The US has so far transferred around one million 155 mm artillery shells to Ukraine. One million since late-April, early-May when the shipments started, or 150,000 per month. That is not counting the 152 mm shells that someone (likely the US) is buying in Bulgaria and transferring via Poland to Ukraine.
Along with the financial aid, and satellite support, the shells are the most important aspect of US intervention in the Russo-Ukrainian war.
The quantities being transferred over are so great that the US stockpile is noticeably shrinking. The one million shells transferred in seven months represent about 20% of the pre-war stockpile, and the production doesn’t come close to covering the deliveries.
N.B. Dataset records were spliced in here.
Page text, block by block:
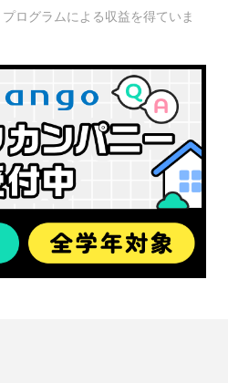
ログラムによる収益を得ていま
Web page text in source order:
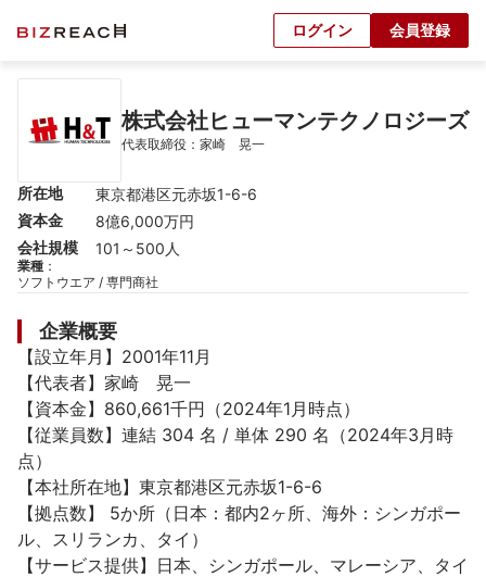
ログイン 会員登録
株式会社ヒューマンテクノロジーズ
代表取締役：家崎　晃一
所在地
東京都港区元赤坂1-6-6
資本金
8億6,000万円
会社規模
101～500人
業種 ：
ソフトウエア / 専門商社
企業概要
【設立年月】2001年11月
【代表者】家崎　晃一
【資本金】860,661千円（2024年1月時点）
【従業員数】連結 304 名 / 単体 290 名（2024年3月時
点）
【本社所在地】東京都港区元赤坂1-6-6
【拠点数】 5か所（日本：都内2ヶ所、海外：シンガポー
ル、スリランカ、タイ）
【サービス提供】日本、シンガポール、マレーシア、タイ
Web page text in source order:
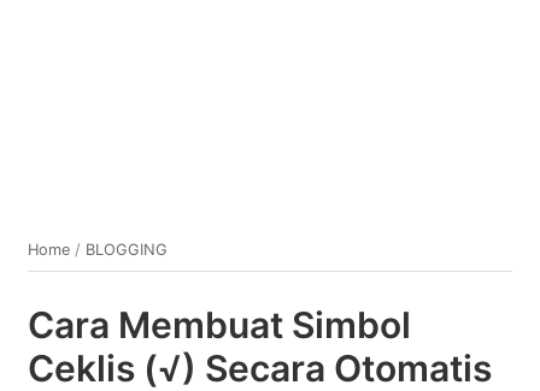
Home / BLOGGING
Cara Membuat Simbol
Ceklis (√) Secara Otomatis
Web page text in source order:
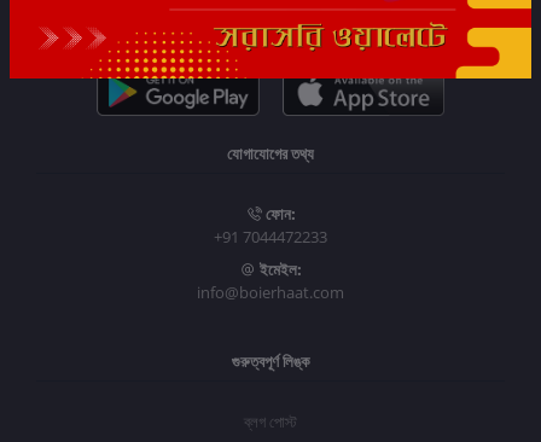
সাবস্ক্রাইব
যোগাযোগের তথ্য
ফোন:
+91 7044472233
ইমেইল:
info@boierhaat.com
গুরুত্বপূর্ণ লিঙ্ক
ব্লগ পোস্ট
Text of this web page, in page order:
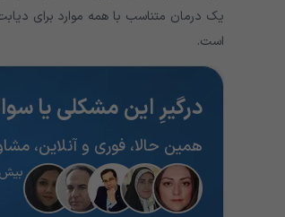
است.
درگیرِ این مشکلی یا
همین حالا، فوری و آنلاین،
بیش از ۱۶۸ پزشک
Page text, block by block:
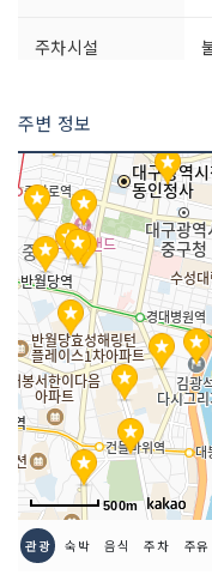
주차시설
주변 정보
500m
관광 숙박 음식 주차 주유
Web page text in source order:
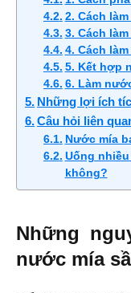
2. Cách
3. Cách
4. Cách
5. Kết hợp
6. Làm
Những lợi ích
Câu hỏi liên
Nước mía
Uống
không?
Những
nước mía
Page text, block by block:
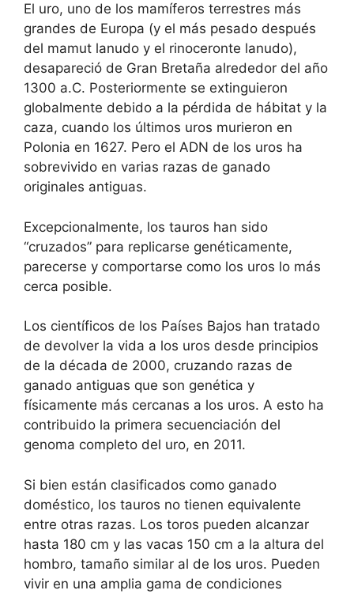
El uro, uno de los mamíferos terrestres más
grandes de Europa (y el más pesado después
del mamut lanudo y el rinoceronte lanudo),
desapareció de Gran Bretaña alrededor del año
1300 a.C. Posteriormente se extinguieron
globalmente debido a la pérdida de hábitat y la
caza, cuando los últimos uros murieron en
Polonia en 1627. Pero el ADN de los uros ha
sobrevivido en varias razas de ganado
originales antiguas.
Excepcionalmente, los tauros han sido
“cruzados” para replicarse genéticamente,
parecerse y comportarse como los uros lo más
cerca posible.
Los científicos de los Países Bajos han tratado
de devolver la vida a los uros desde principios
de la década de 2000, cruzando razas de
ganado antiguas que son genética y
físicamente más cercanas a los uros. A esto ha
contribuido la primera secuenciación del
genoma completo del uro, en 2011.
Si bien están clasificados como ganado
doméstico, los tauros no tienen equivalente
entre otras razas. Los toros pueden alcanzar
hasta 180 cm y las vacas 150 cm a la altura del
hombro, tamaño similar al de los uros. Pueden
vivir en una amplia gama de condiciones
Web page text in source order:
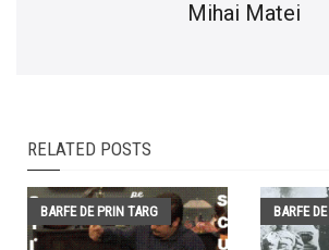
Mihai Matei
RELATED POSTS
BARFE DE PRIN TARG BARFE
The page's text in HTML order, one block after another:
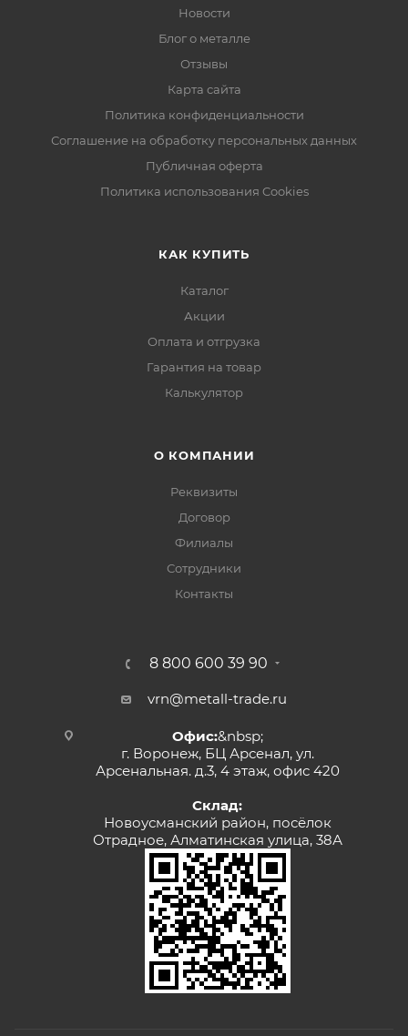
Новости
Блог о металле
Отзывы
Карта сайта
Политика конфиденциальности
Соглашение на обработку персональных данных
Публичная оферта
Политика использования Cookies
КАК КУПИТЬ
Каталог
Акции
Оплата и отгрузка
Гарантия на товар
Калькулятор
О КОМПАНИИ
Реквизиты
Договор
Филиалы
Сотрудники
Контакты
8 800 600 39 90
vrn@metall-trade.ru
Офис:&nbsp;
г. Воронеж, БЦ Арсенал, ул.
Арсенальная. д.3, 4 этаж, офис 420
Склад:
Новоусманский район, посёлок
Отрадное, Алматинская улица, 38А
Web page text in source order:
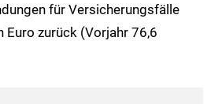
für Versicherungsfälle
Euro zurück (Vorjahr 76,6
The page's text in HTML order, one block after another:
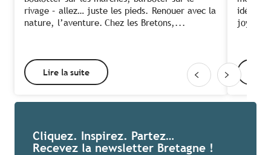
rivage – allez… juste les pieds. Renouer avec la
nature, l’aventure. Chez les Bretons,...
Lire la suite
idée !
Cliquez. Inspirez. Partez…
Recevez la newsletter Bretagne !
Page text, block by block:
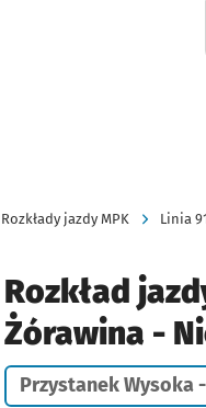
Rozkłady jazdy MPK Linia
Rozkład
Żórawina -
Przystanek Wysoka
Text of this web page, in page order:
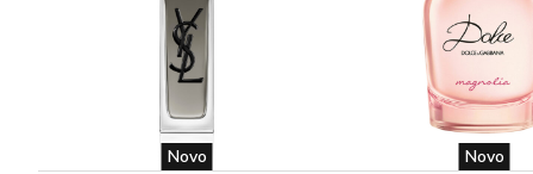
Novo Novo
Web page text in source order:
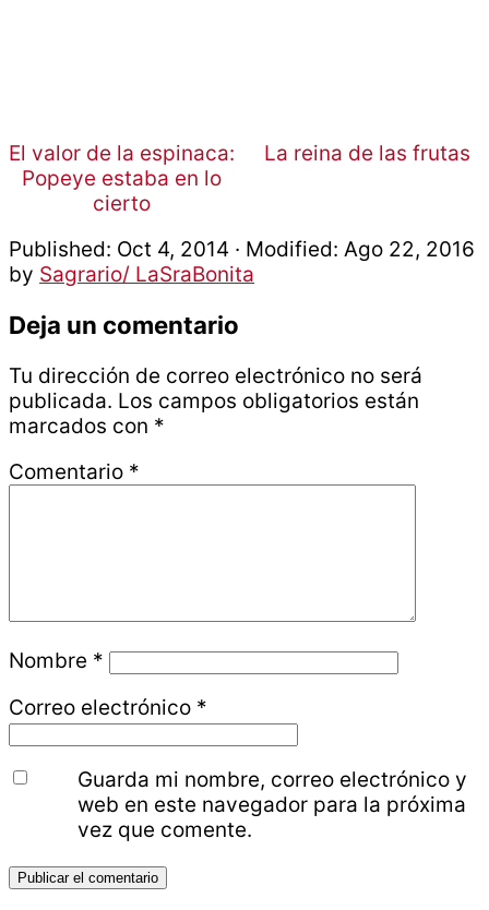
El valor de la espinaca:
Popeye estaba en lo
cierto
La reina de las frutas
Published: Oct 4, 2014 · Modified: Ago 22, 2016
by Sagrario/ LaSraBonita
Interacciones
con
los
lectores
Deja un comentario
Tu dirección de correo electrónico no será
publicada. Los campos obligatorios están
marcados con *
Comentario *
Nombre *
Correo electrónico *
Guarda mi nombre, correo electrónico y
web en este navegador para la próxima
vez que comente.

Pre-war production in most years was well under 300,000 annually, which wouldn’t even cover two months of transfers.
It is quite likely that in the medium term the US will start rationing its deliveries, assuming that the US won’t want to go under 50% of the pre-war stockpile. I guess that in one sense this is “good news” for Russia. But viewed differently it also means that in America’s shell-delivery war against Russia the only limiting factor for DC is shell availability.
That is quite something when you consider that in March-April the US was debating with itself whether to introduce American-caliber artillery to the conflict at all, wondering if that was too much of an escalation.
Indeed from February through April there was a lot of American talk of “self-imposed red lines” on US arms shipments which has now disappeared.
In terms of deterring US arms shipments, the Russian leadership can be deemed to have failed. Now let’s be fair. There are objective reasons for that. The Empire with its vassal swarm simply is considerably more powerful than Russia. Complete deterrence was never possible. The US was always going to send over some weapons and was always going to be gradually escalating the quantities and types of weapons it was sending. However, the problem that I see is that at every step the Kremlin has acted to encourage the Americans to send more weapons, rather than to discourage them. Instead of offering deterrence — no matter how limited — Kremlin’s peculiar prosecution of the war has served as an open invitation to the Americans to send more.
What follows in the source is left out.